- **Instructions to follow**: If a line of the data below holds the string "delivery", copy it.

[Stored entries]
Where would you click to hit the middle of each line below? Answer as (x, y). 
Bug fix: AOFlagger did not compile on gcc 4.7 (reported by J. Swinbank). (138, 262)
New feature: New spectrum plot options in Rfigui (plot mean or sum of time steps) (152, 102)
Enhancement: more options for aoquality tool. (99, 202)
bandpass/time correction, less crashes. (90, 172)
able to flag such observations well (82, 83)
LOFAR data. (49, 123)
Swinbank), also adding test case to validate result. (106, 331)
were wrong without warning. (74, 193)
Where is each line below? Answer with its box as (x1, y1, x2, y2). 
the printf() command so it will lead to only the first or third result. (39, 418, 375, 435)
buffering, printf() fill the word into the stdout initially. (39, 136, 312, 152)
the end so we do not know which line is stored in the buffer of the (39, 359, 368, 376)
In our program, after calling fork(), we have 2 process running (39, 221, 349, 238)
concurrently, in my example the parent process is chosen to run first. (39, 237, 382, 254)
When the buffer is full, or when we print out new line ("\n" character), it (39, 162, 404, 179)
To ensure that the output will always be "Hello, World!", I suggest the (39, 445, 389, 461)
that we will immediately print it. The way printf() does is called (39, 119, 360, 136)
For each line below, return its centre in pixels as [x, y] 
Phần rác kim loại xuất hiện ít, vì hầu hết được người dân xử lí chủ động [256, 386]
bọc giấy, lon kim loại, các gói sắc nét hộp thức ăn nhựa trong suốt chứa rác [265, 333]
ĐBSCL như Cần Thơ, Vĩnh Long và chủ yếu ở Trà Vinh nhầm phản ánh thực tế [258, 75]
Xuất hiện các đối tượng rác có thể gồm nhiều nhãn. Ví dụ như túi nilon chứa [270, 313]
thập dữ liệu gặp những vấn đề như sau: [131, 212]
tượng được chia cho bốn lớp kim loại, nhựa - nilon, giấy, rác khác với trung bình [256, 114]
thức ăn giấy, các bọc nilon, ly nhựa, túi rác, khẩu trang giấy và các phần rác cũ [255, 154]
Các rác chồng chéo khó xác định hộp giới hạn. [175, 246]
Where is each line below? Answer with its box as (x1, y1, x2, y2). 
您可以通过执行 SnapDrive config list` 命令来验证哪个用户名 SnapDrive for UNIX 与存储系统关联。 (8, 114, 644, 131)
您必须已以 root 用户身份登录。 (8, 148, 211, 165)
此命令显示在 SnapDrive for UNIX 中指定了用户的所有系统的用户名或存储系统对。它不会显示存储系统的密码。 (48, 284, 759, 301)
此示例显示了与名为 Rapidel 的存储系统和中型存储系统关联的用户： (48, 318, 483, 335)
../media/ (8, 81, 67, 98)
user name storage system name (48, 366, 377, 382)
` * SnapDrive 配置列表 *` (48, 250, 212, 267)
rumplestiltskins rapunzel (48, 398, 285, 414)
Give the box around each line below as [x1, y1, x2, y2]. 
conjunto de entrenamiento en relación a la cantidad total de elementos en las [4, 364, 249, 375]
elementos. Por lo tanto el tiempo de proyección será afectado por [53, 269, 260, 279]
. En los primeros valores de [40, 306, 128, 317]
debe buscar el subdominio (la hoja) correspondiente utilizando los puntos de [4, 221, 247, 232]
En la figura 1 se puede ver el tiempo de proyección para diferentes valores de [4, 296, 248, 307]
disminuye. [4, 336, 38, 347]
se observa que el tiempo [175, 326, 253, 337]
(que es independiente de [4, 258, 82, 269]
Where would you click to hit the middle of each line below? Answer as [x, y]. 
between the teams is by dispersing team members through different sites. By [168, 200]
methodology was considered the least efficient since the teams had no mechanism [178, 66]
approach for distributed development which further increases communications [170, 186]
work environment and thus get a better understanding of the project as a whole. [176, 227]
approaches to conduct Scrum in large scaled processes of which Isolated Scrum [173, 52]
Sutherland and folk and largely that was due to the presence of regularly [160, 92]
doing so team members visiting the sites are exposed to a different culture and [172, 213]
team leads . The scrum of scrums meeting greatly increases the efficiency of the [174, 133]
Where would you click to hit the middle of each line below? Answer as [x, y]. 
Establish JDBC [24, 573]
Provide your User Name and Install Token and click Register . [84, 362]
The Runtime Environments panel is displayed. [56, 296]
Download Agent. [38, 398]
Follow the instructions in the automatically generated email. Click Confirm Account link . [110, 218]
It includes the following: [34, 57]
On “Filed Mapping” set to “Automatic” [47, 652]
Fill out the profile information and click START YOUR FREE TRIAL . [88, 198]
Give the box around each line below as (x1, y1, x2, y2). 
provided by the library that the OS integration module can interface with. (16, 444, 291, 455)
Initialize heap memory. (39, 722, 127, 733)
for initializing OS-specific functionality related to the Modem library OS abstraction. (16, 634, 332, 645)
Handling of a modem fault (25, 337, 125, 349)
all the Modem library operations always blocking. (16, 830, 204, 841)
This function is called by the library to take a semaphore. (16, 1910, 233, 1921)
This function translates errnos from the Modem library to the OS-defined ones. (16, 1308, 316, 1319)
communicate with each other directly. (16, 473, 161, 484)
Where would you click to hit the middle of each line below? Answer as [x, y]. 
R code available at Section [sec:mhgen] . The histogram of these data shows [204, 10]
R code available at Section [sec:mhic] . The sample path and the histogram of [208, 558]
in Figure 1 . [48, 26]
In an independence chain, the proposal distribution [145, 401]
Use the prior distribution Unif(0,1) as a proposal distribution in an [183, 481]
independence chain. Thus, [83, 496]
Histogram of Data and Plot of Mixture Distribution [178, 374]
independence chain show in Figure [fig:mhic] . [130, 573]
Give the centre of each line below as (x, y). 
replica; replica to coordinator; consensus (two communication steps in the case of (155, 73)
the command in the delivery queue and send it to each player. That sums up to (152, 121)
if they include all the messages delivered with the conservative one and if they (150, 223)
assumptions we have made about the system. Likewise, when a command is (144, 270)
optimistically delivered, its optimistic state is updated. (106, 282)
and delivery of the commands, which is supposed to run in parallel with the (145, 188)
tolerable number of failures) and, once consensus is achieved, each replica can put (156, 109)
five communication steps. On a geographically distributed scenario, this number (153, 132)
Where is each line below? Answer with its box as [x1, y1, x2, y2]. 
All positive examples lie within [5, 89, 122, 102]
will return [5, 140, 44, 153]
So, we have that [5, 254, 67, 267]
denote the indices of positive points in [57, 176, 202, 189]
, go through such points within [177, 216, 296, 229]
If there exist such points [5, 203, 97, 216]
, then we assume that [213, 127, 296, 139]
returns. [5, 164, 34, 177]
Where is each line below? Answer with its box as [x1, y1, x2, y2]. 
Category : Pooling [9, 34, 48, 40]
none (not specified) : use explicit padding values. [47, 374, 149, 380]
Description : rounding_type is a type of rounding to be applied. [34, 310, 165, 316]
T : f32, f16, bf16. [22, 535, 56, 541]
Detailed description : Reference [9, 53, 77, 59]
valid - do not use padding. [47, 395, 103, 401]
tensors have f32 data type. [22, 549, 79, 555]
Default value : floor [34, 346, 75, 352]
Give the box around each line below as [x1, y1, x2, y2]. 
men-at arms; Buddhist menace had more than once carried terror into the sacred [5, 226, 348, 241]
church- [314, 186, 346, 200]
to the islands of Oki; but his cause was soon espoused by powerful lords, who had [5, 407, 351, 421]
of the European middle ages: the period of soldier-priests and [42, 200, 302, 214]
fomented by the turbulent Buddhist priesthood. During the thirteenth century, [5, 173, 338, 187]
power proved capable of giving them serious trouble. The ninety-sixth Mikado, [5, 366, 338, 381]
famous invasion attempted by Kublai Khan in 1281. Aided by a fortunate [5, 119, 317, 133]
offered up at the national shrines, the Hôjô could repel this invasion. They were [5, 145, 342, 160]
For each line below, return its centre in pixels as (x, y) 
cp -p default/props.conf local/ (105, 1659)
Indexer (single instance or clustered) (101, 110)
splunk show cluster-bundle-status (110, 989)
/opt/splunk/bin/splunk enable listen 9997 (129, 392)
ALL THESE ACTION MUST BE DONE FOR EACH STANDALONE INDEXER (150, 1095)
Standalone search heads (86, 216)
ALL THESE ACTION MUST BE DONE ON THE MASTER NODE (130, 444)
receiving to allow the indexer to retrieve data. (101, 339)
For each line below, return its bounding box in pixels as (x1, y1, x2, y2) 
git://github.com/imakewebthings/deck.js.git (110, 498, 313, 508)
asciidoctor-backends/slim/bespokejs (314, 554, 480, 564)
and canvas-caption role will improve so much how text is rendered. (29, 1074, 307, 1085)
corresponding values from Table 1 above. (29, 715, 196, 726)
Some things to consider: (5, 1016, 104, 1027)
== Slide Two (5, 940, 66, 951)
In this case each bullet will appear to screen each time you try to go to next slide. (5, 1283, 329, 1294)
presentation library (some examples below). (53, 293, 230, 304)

- **Response**:
the command in the delivery queue and send it to each player. That sums up to (152, 121)
and delivery of the commands, which is supposed to run in parallel with the (145, 188)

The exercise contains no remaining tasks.